The Durbin Watson (DW) statistic is a test for autocorrelation in the residuals from a statistical regression analysis. A value of <b> 2.0 means that there is no autocorrelation detected in the sample</b>.

Not all p-values are significant, so we should remove the non-significant features from the model and test it again. The nong-significant values indicate that there is insufficient evidence in your sample to conclude that a non-zero correlation exists.

In [None]:
plt.figure(figsize=(8,5))
p=plt.scatter(x=fitted.fittedvalues,y=fitted.resid,edgecolor='k')
xmin=min(fitted.fittedvalues)
xmax = max(fitted.fittedvalues)
plt.hlines(y=0,xmin=xmin*0.9,xmax=xmax*1.1,color='red',linestyle='--',lw=3)
plt.xlabel("Fitted values",fontsize=15)
plt.ylabel("Residuals",fontsize=15)
plt.title("Fitted vs. residuals plot",fontsize=18)
plt.grid(True)
plt.show()

<b>violation of the constant variance assumption - Heteroscedasticity </b>

In [None]:
plt.figure(figsize=(8,5))
plt.hist(fitted.resid_pearson,bins=20,edgecolor='k')
plt.ylabel('Count',fontsize=15)
plt.xlabel('Normalized residuals',fontsize=15)
plt.title("Histogram of normalized residuals",fontsize=18)
plt.show()

#### It can be inferred from the above results, we need to change our baseline model

### Regression models are sensitive to feature scaling

In [None]:
from numpy import mean, absolute
from sklearn.model_selection import cross_val_score, cross_validate
from sklearn.model_selection import KFold
from sklearn.pipeline import Pipeline
from sklearn.linear_model import HuberRegressor, LinearRegression
from sklearn.preprocessing import PowerTransformer, StandardScaler, MinMaxScaler
from sklearn.compose import TransformedTargetRegressor

# prepare the model with input scaling
pipeline = Pipeline(steps=[('power', PowerTransformer()), ('model', HuberRegressor())])
# prepare the model with target scaling
model = TransformedTargetRegressor(regressor=pipeline, transformer=PowerTransformer())
# evaluate model
cv = KFold(n_splits=10, shuffle=True, random_state=1)
scores = cross_validate(model, x_train, y_train, scoring=['neg_root_mean_squared_error', 'r2'], cv=cv, n_jobs=-1)
mean_mae = mean(absolute(scores['test_neg_root_mean_squared_error']))
mean_r2 = mean(absolute(scores['test_r2']))

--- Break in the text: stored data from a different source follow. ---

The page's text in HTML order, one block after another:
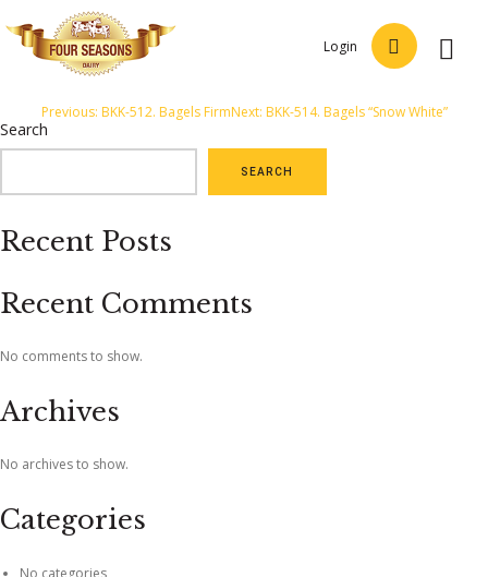
Login
Post
navigation
Previous: BKK-512. Bagels FirmNext: BKK-514. Bagels “Snow White”
Search
SEARCH
Recent Posts
Recent Comments
No comments to show.
Archives
No archives to show.
Categories
No categories
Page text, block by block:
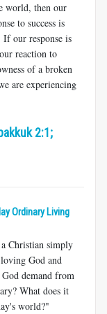
world, then our
to success is
our response is
reaction to
of a broken
are experiencing
2:1;
Ordinary Living
Christian simply
God and
demand from
What does it
world?"
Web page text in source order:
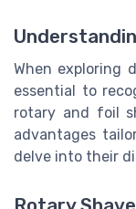
When exploring
essential to
rotary and foil
advantages
delve into their
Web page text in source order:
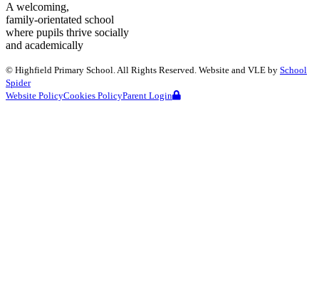
A welcoming,
family-orientated school
where pupils thrive socially
and academically
© Highfield Primary School. All Rights Reserved. Website and VLE by School
Spider
Website PolicyCookies PolicyParent Login
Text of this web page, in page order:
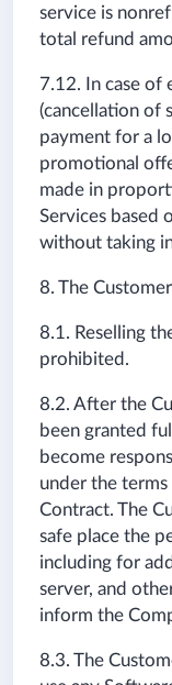
service is
total refund
7.12. In case of
(cancellation of
payment for a
promotional
made in
Services based
without taking
8. The
8.1. Reselling
prohibited.
8.2. After the
been granted
become
under the
Contract. The
safe place the
including for
server, and
inform the
8.3. The
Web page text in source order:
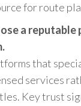
for route
a reputable
that
services
Key trust
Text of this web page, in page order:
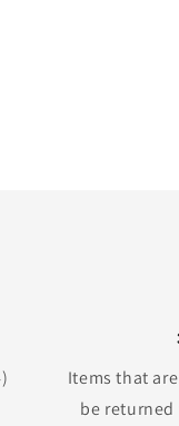
Items that
be returned
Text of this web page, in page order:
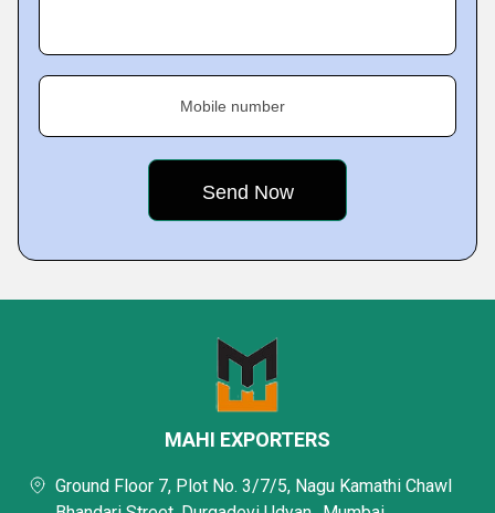
Mobile number
MAHI EXPORTERS
Ground Floor 7, Plot No. 3/7/5, Nagu Kamathi Chawl
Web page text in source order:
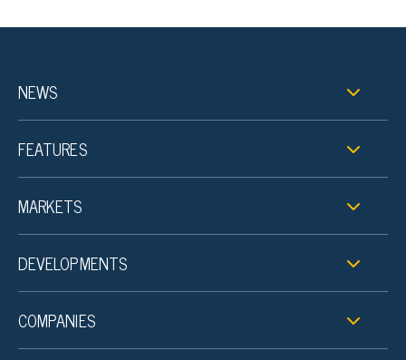
NEWS
FEATURES
MARKETS
DEVELOPMENTS
COMPANIES
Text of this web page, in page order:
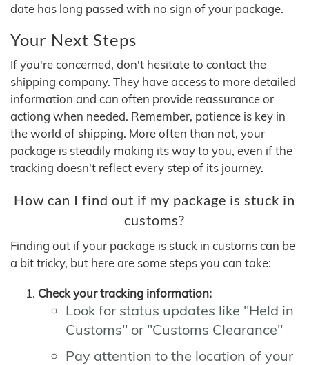
date has long passed with no sign of your package.
Your Next Steps
If you're concerned, don't hesitate to contact the
shipping company. They have access to more detailed
information and can often provide reassurance or
actiong when needed. Remember, patience is key in
the world of shipping. More often than not, your
package is steadily making its way to you, even if the
tracking doesn't reflect every step of its journey.
How can I find out if my package is stuck in
customs?
Finding out if your package is stuck in customs can be
a bit tricky, but here are some steps you can take:
Check your tracking information:
Look for status updates like "Held in
Customs" or "Customs Clearance"
Pay attention to the location of your
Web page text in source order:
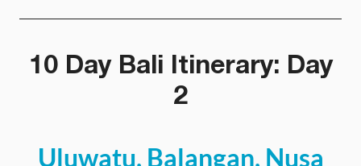
10 Day Bali Itinerary: Day
2
Uluwatu, Balangan, Nusa
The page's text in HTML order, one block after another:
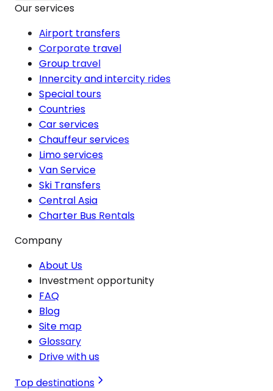
Our services
Airport transfers
Corporate travel
Group travel
Innercity and intercity rides
Special tours
Countries
Car services
Chauffeur services
Limo services
Van Service
Ski Transfers
Central Asia
Charter Bus Rentals
Company
About Us
Investment opportunity
FAQ
Blog
Site map
Glossary
Drive with us
Top destinations
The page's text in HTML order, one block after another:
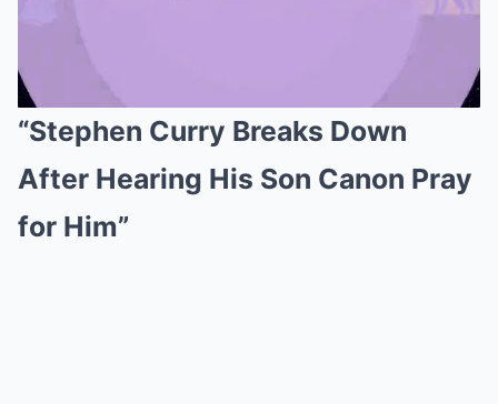
Mute
“Stephen Curry Breaks Down
After Hearing His Son Canon Pray
for Him”
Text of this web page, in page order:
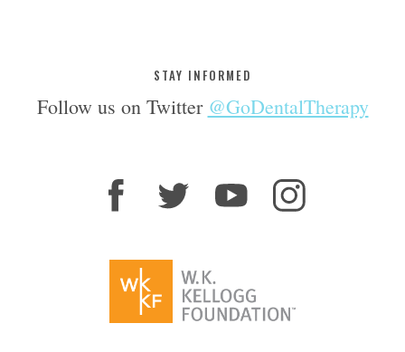
STAY INFORMED
Follow us on Twitter @GoDentalTherapy

print(f'Mean MAE: {mean_mae:.3f}, R2: {mean_r2:.3f}')

### Automatic Outlier Detection
Our baseline model: decision tree regressor

In [None]:
from sklearn.tree import DecisionTreeRegressor
from sklearn.metrics import mean_absolute_error, r2_score

def dart(*args):
    x_train, x_test, y_train, y_test = args
    model = DecisionTreeRegressor()
    model.fit(x_train, y_train)
    y_pred = model.predict(x_test)
    print(f'RMAE: {mean_absolute_error(y_test, y_pred)**.5:.3f}, R-squared: {r2_score(y_test, y_pred):.3f}')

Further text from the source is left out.